Restate the lines word for word, from the first line of the records through the line containing "joint or any". Leave out the pictures and anything after that line.

(Dataset records)
Content starts

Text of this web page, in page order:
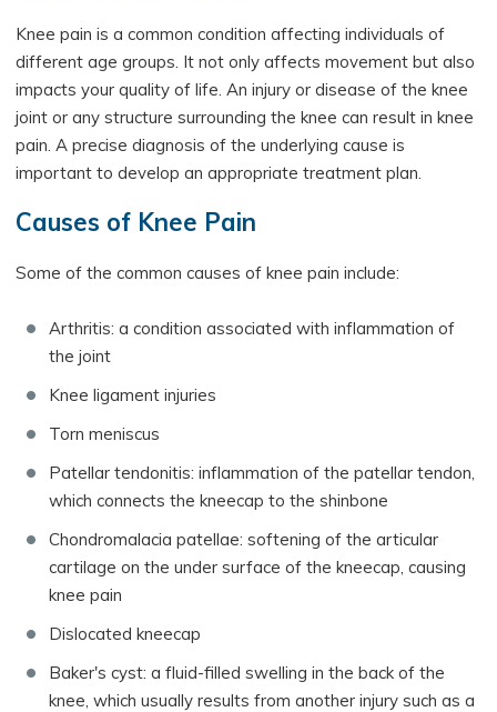
Knee pain is a common condition affecting individuals of
different age groups. It not only affects movement but also
impacts your quality of life. An injury or disease of the knee
joint or any structure surrounding the knee can result in knee
pain. A precise diagnosis of the underlying cause is
important to develop an appropriate treatment plan.
Causes of Knee Pain
Some of the common causes of knee pain include:
Arthritis: a condition associated with inflammation of
the joint
Knee ligament injuries
Torn meniscus
Patellar tendonitis: inflammation of the patellar tendon,
which connects the kneecap to the shinbone
Chondromalacia patellae: softening of the articular
cartilage on the under surface of the kneecap, causing
knee pain
Dislocated kneecap
Baker's cyst: a fluid-filled swelling in the back of the
knee, which usually results from another injury such as a

Content ends

ANSWER TO THE PROBLEM:
Text of this web page, in page order:
Knee pain is a common condition affecting individuals of
different age groups. It not only affects movement but also
impacts your quality of life. An injury or disease of the knee
joint or any structure surrounding the knee can result in knee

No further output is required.